Figure 1 (group trends): analysis/output_borderlands/border_vs_nonborder_trends.png
Figure 2 (main timing figure with CI): analysis/output_borderlands/money_plot_timing_border_prepost2019.png

Figure 2 uses district-year means with equal district weighting:


\bar{Y}_{gt} = \frac{1}{n_{gt}} \sum_{d \in g} Y_{dt}, \quad
CI_{95\%} = \bar{Y}_{gt} \pm 1.96 \cdot \frac{s_{gt}}{\sqrt{n_{gt}}}

Discussion

The findings are consistent with a transparency-throughput mechanism: disclosure-era pressure appears to accelerate processing where baseline constraints are stronger, but this does not map cleanly to expansion of enforcement reach or follow-through. The strongest claim supported by this design is "faster pipeline, not wider pipeline."
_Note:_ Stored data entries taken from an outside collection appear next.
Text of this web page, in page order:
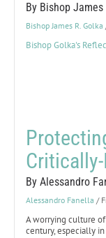
By Bishop James
Bishop James R. Golka
Bishop Golka's
By Alessandro
Alessandro Fanella /
A worrying culture
century, especially in
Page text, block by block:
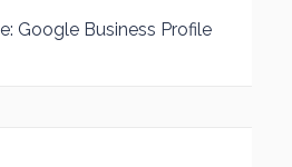
Google Business Profile
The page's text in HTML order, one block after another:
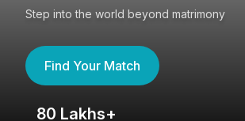
Step into the world beyond matrimony
Find Your Match
80 Lakhs+
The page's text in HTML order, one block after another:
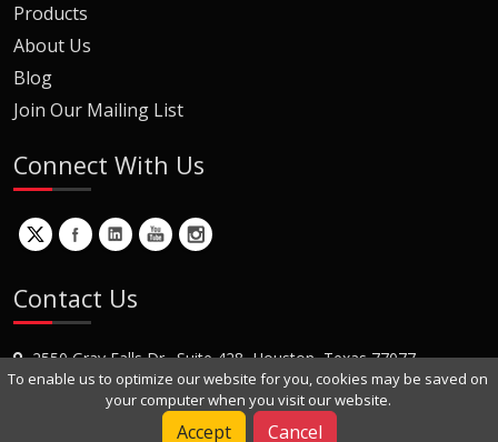
Products
About Us
Blog
Join Our Mailing List
Connect With Us
Contact Us
2550 Gray Falls Dr., Suite 428, Houston, Texas 77077
+1 (281) 870-8822
To enable us to optimize our website for you, cookies may be saved on
your computer when you visit our website.
Accept Cancel
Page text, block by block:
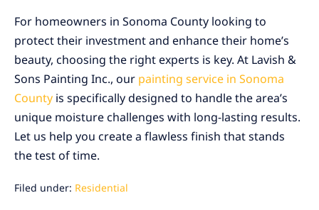
For homeowners in Sonoma County looking to
protect their investment and enhance their home’s
beauty, choosing the right experts is key. At Lavish &
Sons Painting Inc., ourpainting service in Sonoma
Countyis specifically designed to handle the area’s
unique moisture challenges with long-lasting results.
Let us help you create a flawless finish that stands
the test of time.
Filed under: Residential

The contribution is a boundary condition argument: transparency reforms can produce uneven administrative effects across territorial governance contexts, with timing responsiveness exceeding capacity expansion.

The design does not identify interstate strategic competition. A full Neil Woods-style test requires district-year competitor stringency series and explicit enforcement-gap dynamics. That's the next step in the research agenda, but the current analysis provides a necessary first step by establishing the presence of border-specific enforcement gaps and their heterogeneous response to disclosure reform.